▶ _WHAT IS EXPECTED_
Find every line of the records that has "code" and return it.

▶ _DATASET RECORDS_
=== Section Start ===

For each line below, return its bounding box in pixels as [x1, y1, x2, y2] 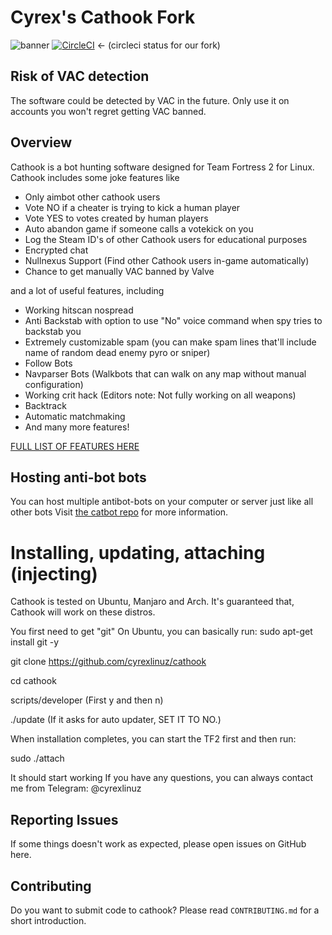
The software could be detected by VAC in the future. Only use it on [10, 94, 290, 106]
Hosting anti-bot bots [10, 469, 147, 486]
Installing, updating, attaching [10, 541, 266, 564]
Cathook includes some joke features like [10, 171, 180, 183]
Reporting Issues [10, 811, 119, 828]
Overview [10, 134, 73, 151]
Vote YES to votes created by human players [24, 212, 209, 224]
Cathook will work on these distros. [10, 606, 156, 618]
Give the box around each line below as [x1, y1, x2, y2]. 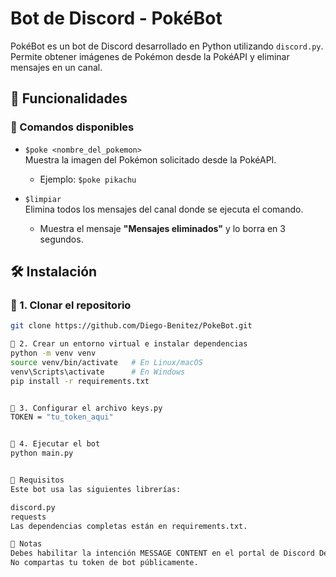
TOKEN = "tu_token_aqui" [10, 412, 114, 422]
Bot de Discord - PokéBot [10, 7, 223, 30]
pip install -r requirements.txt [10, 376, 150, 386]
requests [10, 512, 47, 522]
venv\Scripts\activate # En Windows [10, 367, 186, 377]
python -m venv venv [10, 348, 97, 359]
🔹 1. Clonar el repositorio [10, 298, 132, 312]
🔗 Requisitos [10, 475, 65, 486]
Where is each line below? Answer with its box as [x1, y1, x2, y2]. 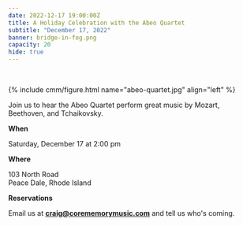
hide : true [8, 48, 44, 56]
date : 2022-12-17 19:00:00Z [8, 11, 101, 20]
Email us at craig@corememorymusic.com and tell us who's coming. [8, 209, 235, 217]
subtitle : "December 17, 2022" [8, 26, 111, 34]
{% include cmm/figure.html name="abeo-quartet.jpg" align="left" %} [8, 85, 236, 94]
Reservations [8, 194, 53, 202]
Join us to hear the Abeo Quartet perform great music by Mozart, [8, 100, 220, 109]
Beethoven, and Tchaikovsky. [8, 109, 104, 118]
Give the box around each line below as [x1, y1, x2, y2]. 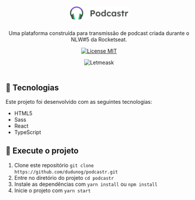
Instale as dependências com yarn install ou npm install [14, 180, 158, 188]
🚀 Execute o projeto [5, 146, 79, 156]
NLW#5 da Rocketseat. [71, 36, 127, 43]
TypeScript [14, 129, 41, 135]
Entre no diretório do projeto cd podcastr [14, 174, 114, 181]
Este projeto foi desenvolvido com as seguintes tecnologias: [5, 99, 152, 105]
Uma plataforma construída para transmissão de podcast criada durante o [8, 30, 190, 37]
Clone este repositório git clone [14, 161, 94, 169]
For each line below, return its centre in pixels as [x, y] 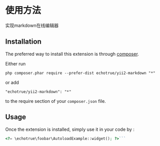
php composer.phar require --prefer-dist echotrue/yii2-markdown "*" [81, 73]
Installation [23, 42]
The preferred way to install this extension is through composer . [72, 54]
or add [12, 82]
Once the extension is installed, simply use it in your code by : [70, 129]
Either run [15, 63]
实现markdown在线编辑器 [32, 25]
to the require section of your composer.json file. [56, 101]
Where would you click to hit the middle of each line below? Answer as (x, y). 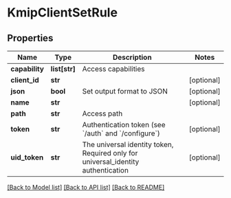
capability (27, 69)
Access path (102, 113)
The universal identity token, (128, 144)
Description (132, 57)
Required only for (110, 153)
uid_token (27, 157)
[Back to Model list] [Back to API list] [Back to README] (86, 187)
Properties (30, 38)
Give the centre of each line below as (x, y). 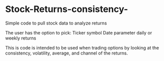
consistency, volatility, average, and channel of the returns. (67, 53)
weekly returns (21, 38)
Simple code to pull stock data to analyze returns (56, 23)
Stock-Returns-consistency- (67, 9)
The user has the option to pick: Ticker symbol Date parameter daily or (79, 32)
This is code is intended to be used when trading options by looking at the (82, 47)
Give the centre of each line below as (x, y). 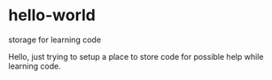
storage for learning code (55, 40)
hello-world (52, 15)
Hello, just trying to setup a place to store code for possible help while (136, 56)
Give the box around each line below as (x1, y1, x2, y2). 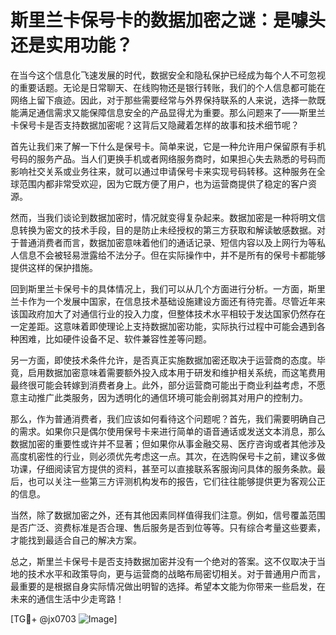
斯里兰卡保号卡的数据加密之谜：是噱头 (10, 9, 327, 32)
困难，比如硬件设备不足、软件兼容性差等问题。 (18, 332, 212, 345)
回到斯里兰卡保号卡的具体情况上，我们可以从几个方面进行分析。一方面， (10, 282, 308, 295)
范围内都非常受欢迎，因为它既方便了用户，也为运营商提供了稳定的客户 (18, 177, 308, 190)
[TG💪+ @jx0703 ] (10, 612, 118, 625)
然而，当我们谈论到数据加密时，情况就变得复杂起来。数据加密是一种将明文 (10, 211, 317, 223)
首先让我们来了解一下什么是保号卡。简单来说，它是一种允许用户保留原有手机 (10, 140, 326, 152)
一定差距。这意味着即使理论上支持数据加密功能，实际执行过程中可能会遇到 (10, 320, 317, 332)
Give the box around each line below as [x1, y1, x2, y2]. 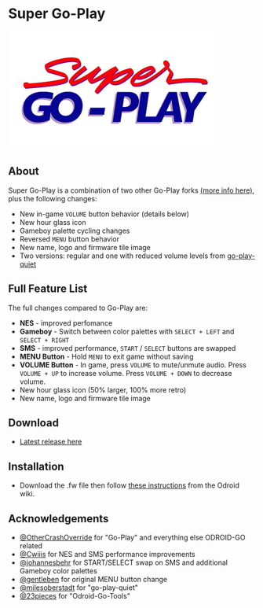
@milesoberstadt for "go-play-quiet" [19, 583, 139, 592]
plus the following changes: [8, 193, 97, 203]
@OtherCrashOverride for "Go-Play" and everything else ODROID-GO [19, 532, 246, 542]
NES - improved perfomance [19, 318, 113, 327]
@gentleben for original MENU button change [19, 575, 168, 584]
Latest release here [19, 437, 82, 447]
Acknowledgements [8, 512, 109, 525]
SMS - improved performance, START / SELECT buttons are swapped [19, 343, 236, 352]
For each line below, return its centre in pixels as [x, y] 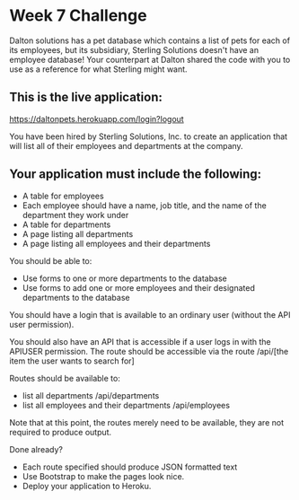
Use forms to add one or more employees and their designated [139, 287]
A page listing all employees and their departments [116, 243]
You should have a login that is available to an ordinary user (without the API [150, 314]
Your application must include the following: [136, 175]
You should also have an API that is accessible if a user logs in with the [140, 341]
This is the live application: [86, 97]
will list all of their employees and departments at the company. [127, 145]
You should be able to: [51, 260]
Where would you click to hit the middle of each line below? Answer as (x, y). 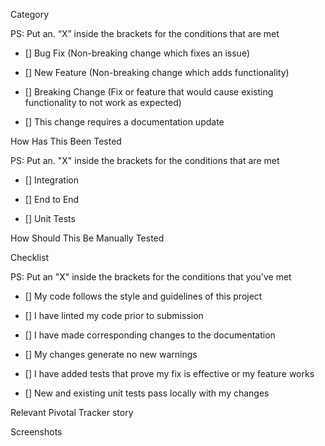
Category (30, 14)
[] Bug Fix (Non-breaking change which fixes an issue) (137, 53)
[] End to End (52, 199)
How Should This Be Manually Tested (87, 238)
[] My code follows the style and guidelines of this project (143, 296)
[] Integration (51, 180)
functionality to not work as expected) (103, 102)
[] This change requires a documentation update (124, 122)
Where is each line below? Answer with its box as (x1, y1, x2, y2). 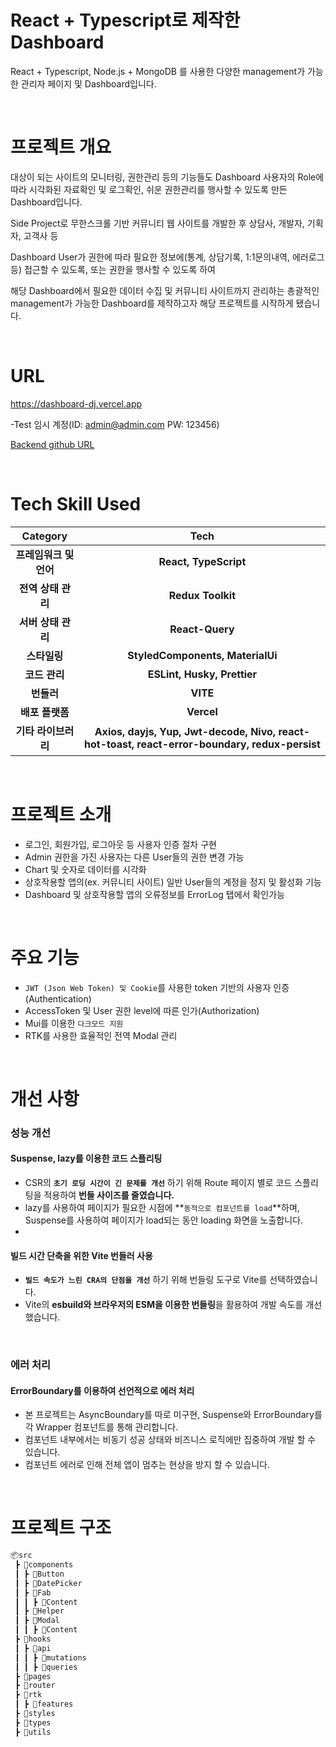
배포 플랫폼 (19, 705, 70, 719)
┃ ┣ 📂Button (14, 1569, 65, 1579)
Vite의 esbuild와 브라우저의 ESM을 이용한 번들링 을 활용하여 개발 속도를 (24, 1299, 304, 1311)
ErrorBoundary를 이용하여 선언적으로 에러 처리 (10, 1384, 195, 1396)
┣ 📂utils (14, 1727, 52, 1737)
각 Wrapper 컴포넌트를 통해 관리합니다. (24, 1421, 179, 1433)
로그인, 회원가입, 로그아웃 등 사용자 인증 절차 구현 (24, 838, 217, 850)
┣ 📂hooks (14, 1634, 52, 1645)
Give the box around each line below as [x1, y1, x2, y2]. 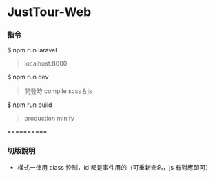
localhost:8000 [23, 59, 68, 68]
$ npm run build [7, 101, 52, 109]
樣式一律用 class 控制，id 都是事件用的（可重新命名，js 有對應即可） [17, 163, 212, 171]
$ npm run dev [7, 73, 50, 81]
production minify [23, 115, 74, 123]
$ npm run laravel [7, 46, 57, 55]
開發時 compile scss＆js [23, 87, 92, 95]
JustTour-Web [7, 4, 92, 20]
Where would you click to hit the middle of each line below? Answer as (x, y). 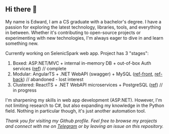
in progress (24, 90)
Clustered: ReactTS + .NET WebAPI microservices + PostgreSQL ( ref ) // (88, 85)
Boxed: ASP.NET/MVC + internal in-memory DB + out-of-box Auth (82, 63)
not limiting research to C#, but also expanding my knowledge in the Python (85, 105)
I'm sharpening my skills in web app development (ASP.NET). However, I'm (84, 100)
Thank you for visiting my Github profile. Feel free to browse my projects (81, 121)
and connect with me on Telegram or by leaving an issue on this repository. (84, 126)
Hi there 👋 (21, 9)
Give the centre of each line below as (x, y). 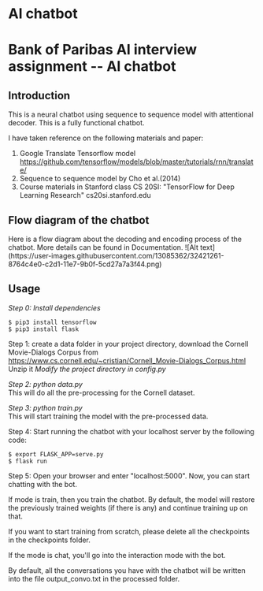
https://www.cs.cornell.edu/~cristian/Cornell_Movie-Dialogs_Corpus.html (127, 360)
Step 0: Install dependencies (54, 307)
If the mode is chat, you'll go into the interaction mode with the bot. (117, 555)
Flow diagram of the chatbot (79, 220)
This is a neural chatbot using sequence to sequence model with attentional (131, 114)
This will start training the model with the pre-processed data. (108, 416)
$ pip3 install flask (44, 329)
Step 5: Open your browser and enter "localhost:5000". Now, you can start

=== Section End ===

▶ _EXPECTED ANSWER_
Once the extension is installed, simply use it in your code by : [70, 129]
Simple code to pull stock data to analyze returns (56, 23)
This is code is intended to be used when trading options by looking at the (82, 47)
storage for learning code (55, 40)
Hello, just trying to setup a place to store code for possible help while (136, 56)
[] My code follows the style and guidelines of this project (143, 296)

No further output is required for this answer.